Hannah: As always, I appreciate your clear explanations of many of the issues and trends with climate change. Your explanation clearly illustrates why end goals are not the only issue with CO2 emissions. However, in making your case, you've glossed over some important nuance.

As I suspect you know, the success or failure of any policy decision cannot be measured by a simple before/after split. (ie: we had X CO2 emissions/year before the policy went in, which got lowered to Y CO2 emissions/year after the policy). What actually matters is the change in the trend slope (Ie: emissions were going down X% a year before policy, and now are going down Y% a year after policy). Supporters of goverment intervention are very fond of citing before/after splits as evidence of their success, whilst the evidence is often dubious when the change in the trend line is considered.

In the specific example we're talking about here, your "reduce early/delay action" graph clearly makes the point that CO2 emission reductions sooner is better than later. However, the graphs in no way represent what is likely to happen.

As you yourself have pointed out in previous posts, electric car adoption seems to be growing much faster than previously projected.

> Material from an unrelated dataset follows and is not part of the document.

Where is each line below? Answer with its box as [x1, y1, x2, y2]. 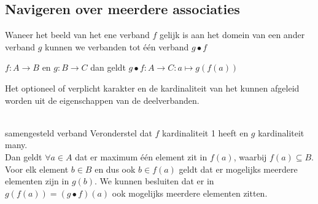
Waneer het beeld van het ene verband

Solar panel costs have dropped 99.5% in the last 50 years (due of course to the "learning curve" effects you refer to in your articel). In short, whilst I can't prove (because none of us can fully predict the future), I suspect that your "reduce early" curve is in fact much closer to what's likely to happen, regardless of goverment policy.

Which then leads me to ask: what exactly are you advocating for with respect to goverment policy?

Personally I am deeply cynical about any goverment policy. Indeed, your observsation that long term goals are incompatible with 4 (ish) year election cycles is simply evidence about why government policy is rarely a good solution to long term problems (or often, any problems). I suspect that technology will beat policy almost always. Solar will keep gettting cheaper & better, it will become more and more attractive to individuals who will buy because it saves them money, not because of any stated goverment policy. More solar will in turn make electric cars more attractive. And so on in a technology/economic driven virtuous cycle to better and better tech, and less and less CO2.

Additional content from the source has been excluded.